Saturday, July 31, 2010

Bike Park under the Freeway in the Middle of Seattle

Test your mountain-biking skills in this downtown Seattle park is about a park that we saw last summer, actually - I ran (OK jogged) past it several times. Even though I'm not a mountain bike type, this seems pretty cool.

United Bicycle Institute

The United Bicycle Institute offers classes on framebuilding, in particular Brazing Chromoly Frame Building class in either Portland or Ashland, Oregon.

One learns: Frame Geometry, Frame Fit, Frame Design, Tubing Selection, Shop Safety, Tool Selection & Use, Brazing, Equipment Setup, Jig Setup & Use, Tube Mitering, Tube Prep, and Finish Work.

Portland class schedules & Ashland class schedules.

Spaldings Official Bicycle Guide for 1899

Spalding's Official Bicycle Guide for 1899 was digitized at the Library of Congress and is available from the Internet Archive. The publication is at once a review of the top bicycle racers at the time and advice for the novice. There is rather amusing analysis of bike saddle design based on anatomical features, with skeletal bottoms pearched on various saddles.

The "advice" seems to find much wrong with the person receiving the advice, sight unseen. For example, on the subject of "Why Chains Often Break" we read:

The reasons for this trouble are various, but tradesmen hold to the
opinion that it is mostly the chains on cheap wheels which have been
neglected all winter that break in the spring. They are rusty and
worn, and consequently weaker than they were. When taken out on
the road without being cleaned or adjusted the dust gets in them and
tightens them up so that an extra strain is imposed, under which they
part. Another cause is the erratic pedalling of riders who have never
learned how to properly manipulate their feet on a bicycle. The top
stretch of the chain is allowed to slacken and is then tightened sud-
denly by a violent thrust. Then it snaps.

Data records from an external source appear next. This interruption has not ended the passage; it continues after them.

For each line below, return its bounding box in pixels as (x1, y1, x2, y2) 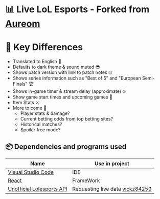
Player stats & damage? (20, 110, 70, 116)
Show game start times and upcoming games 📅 (12, 94, 112, 100)
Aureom (5, 18, 40, 30)
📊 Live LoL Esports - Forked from (5, 4, 150, 15)
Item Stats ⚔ (12, 99, 40, 106)
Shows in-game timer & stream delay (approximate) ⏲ (12, 88, 126, 94)
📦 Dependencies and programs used (5, 142, 127, 151)
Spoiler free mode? (20, 127, 61, 133)
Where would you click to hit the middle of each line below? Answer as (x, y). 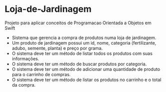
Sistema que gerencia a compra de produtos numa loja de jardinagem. (84, 38)
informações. (25, 58)
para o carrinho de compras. (41, 74)
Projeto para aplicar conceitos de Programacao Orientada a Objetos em (78, 23)
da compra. (24, 85)
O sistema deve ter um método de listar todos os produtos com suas (82, 53)
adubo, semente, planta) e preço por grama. (57, 48)
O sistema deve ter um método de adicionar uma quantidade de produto (86, 69)
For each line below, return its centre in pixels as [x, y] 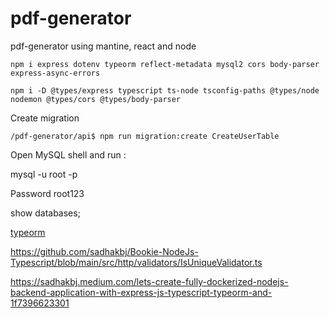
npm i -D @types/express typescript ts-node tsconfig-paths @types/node [165, 90]
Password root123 [47, 193]
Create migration [45, 118]
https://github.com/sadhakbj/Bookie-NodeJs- [104, 251]
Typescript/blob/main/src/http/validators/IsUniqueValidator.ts [136, 262]
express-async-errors [55, 73]
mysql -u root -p [44, 174]
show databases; [45, 213]
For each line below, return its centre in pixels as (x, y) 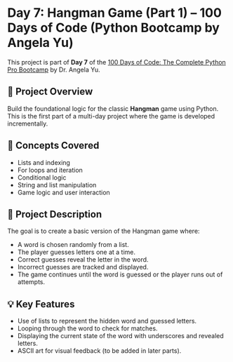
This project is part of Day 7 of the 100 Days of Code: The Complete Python (116, 62)
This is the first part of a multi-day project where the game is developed (111, 116)
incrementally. (28, 123)
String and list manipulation (57, 185)
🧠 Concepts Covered (53, 146)
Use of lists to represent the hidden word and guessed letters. (107, 321)
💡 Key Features (41, 304)
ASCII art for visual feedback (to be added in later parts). (99, 351)
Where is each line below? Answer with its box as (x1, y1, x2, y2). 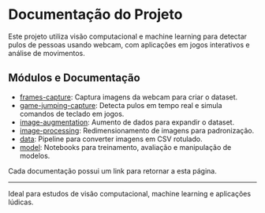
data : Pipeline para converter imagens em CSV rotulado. (19, 134, 203, 144)
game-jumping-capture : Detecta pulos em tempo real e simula (19, 100, 222, 110)
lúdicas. (8, 197, 34, 207)
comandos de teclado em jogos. (19, 109, 125, 118)
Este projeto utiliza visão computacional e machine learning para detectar (8, 32, 247, 41)
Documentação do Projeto (8, 6, 183, 24)
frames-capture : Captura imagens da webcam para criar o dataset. (19, 92, 238, 102)
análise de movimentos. (8, 48, 85, 58)
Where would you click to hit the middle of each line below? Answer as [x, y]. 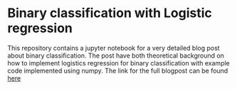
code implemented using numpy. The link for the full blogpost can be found [118, 70]
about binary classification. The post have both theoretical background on [116, 56]
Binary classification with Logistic [110, 13]
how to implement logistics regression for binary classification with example [118, 63]
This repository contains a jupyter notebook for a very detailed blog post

So if your chain breaks, it is because you bought a cheap bike and then didn't take good care of it as well, so it's all your fault.

1900 Columbia Bike (or Wheel . . . ) catalog

Columbia and Hartford Bicycles 1900 Bicycle catalog for Pope Manufacturing Company for the year. Interesting how little, in many respects, bicycles have changed.

Columbia Catalog 1900 cover

One thing that has changed is that at that time "chainless" drive was considered to be the new advanced approach (with a drive shaft, rather than chain). The bikes in this catalog with shaft drive cost significantly more, and although it wasn't apparently possible to discern this at the time readily, were less efficient, so perhaps it is not surprising that it never really caught on.

Columbia Catalog 1900

From time to time different companies try to revive "chainless" bikes with shaft drive, but as long as the main power source is the rider, it seems unlikely to catch on. (Perhaps when bikes with powered assist are more common it will do better.)

Wikipedia has a description of chainless bikes that covers the subject pretty well.

Page turner presenting full 1900 catalog of Columbia bikes

Bike commute home

Photos of a typical commute home on Flickr taken with a camera I attached to the handlebars of my bike. The results aren't fabulous but better than I expected for a Nikon CoolPix (and given the bouncy aspect of it all).

Riding a single speed
Following a rider using a carbon fiber leg, steel one-speed bike

The Paterek Manual for Bicycle Framebuilders

Tim Paterek is a retired framebuilder who published a detailed guide to how to build steel bicycle frames. There is lots of good information about sizing bicycles and how to understand aspects of bicycle design in addition to the "how to build" info.

Paterek.com provides the ability to purchase the new third edition.

Paterek Manual is a PDF of the first edition, which he has made available apparently because Paterek was annoyed that a Russian pirate was offering it.

One of my favorite bits so far is the guidance for the distance from the front end of the saddle to the front of the stem is "one cubit" - which is the distance from the elbow to the end of the fingers (and specific to an individual, naturally).